> **Exercise directions**:
Check each line of the data below for the word "Colonia", then extract the ones that have it.

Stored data
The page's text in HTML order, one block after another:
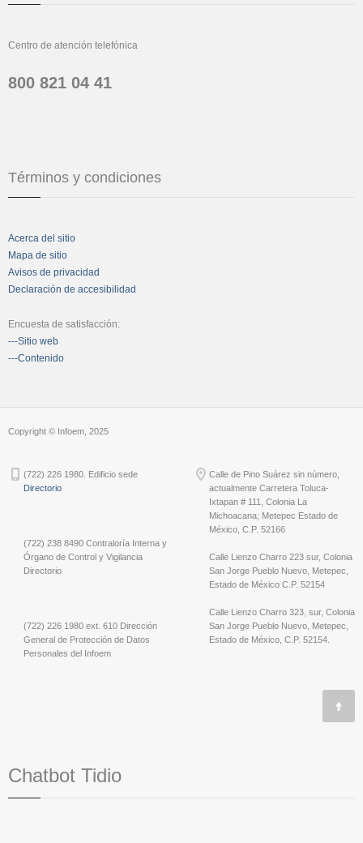
Centro de atención telefónica
800 821 04 41
Términos y condiciones
Acerca del sitio
Mapa de sitio
Avisos de privacidad
Declaración de accesibilidad
Encuesta de satisfacción:
---Sitio web
---Contenido
Copyright © Infoem, 2025
(722) 226 1980. Edificio sede
Directorio
(722) 238 8490 Contraloría Interna y
Órgano de Control y Vigilancia
Directorio
(722) 226 1980 ext. 610 Dirección
General de Protección de Datos
Personales del Infoem
Calle de Pino Suárez sin número,
actualmente Carretera Toluca-
Ixtapan # 111, Colonia La
Michoacana; Metepec Estado de
México, C.P. 52166
Calle Lienzo Charro 223 sur, Colonia
San Jorge Pueblo Nuevo, Metepec,
Estado de México C.P. 52154
Calle Lienzo Charro 323, sur, Colonia
San Jorge Pueblo Nuevo, Metepec,
Estado de México, C.P. 52154.
Chatbot Tidio
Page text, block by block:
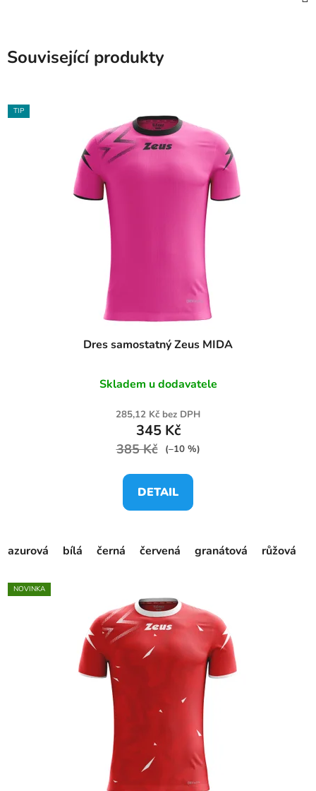
Související produkty
TIP
Dres samostatný Zeus MIDA
Skladem u dodavatele
285,12 Kč bez DPH
345 Kč
385 Kč (–10 %)
DETAIL
azurová bílá černá červená granátová růžová
NOVINKA
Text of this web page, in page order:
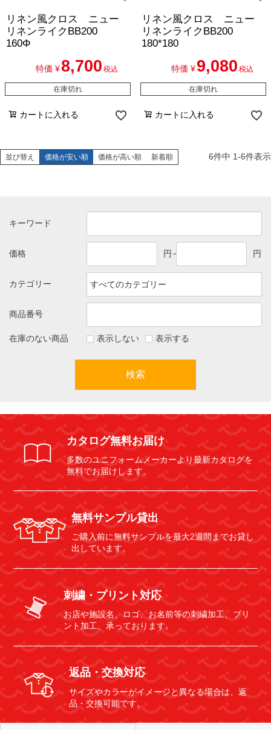
リネン風クロス ニュー
リネンライクBB200
160Φ
特価 ¥8,700 税込
在庫切れ
カートに入れる
リネン風クロス ニュー
リネンライクBB200
180*180
特価 ¥ 9,080 税込
在庫切れ
カートに入れる
並び替え 価格が安い順 価格が高い順 新着順 6件中 1-6件表示
キーワード
価格 円～ 円
カテゴリー
商品番号
在庫のない商品 表示しない 表示する
検索
カタログ無料お届け
多数のユニフォームメーカーより最新カタログを
無料でお届けします。
無料サンプル貸出
ご購入前に無料サンプルを最大2週間までお貸し
出しています。
刺繍・プリント対応
お店や施設名、ロゴ、お名前等の刺繍加工、プリ
ント加工、承っております。
返品・交換対応
サイズやカラーがイメージと異なる場合は、返
品・交換可能です。
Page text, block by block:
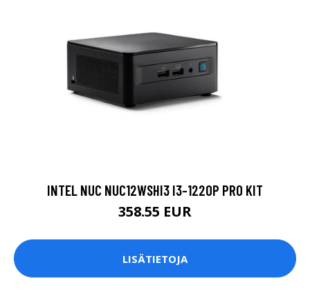
INTEL NUC NUC12WSHI3 I3-1220P PRO KIT
358.55 EUR
LISÄTIETOJA
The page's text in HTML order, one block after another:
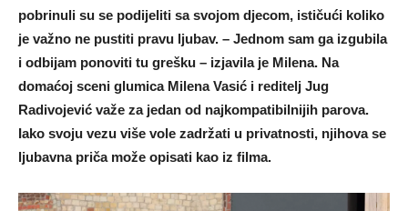
pobrinuli su se podijeliti sa svojom djecom, ističući koliko
je važno ne pustiti pravu ljubav. – Jednom sam ga izgubila
i odbijam ponoviti tu grešku – izjavila je Milena. Na
domaćoj sceni glumica Milena Vasić i reditelj Jug
Radivojević važe za jedan od najkompatibilnijih parova.
Iako svoju vezu više vole zadržati u privatnosti, njihova se
ljubavna priča može opisati kao iz filma.

> **Answer**:
Ixtapan # 111, Colonia La
Calle Lienzo Charro 223 sur, Colonia
Calle Lienzo Charro 323, sur, Colonia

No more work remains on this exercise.